## INSTRUCTIONS FOR THE TASK
The whole listing that follows is to be restated word for word, images excluded.

## EXTRACTED MATERIAL
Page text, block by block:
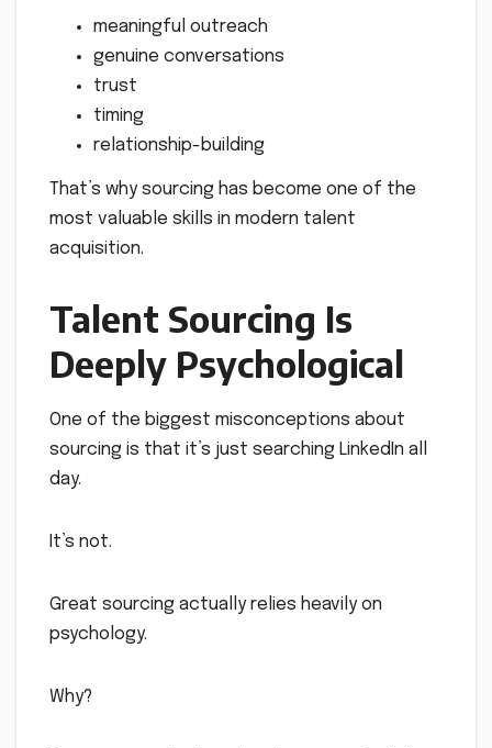
meaningful outreach
genuine conversations
trust
timing
relationship-building
That’s why sourcing has become one of the
most valuable skills in modern talent
acquisition.
Talent Sourcing Is
Deeply Psychological
One of the biggest misconceptions about
sourcing is that it’s just searching LinkedIn all
day.
It’s not.
Great sourcing actually relies heavily on
psychology.
Why?

## SOLUTION
Page text, block by block:
meaningful outreach
genuine conversations
trust
timing
relationship-building
That’s why sourcing has become one of the
most valuable skills in modern talent
acquisition.
Talent Sourcing Is
Deeply Psychological
One of the biggest misconceptions about
sourcing is that it’s just searching LinkedIn all
day.
It’s not.
Great sourcing actually relies heavily on
psychology.
Why?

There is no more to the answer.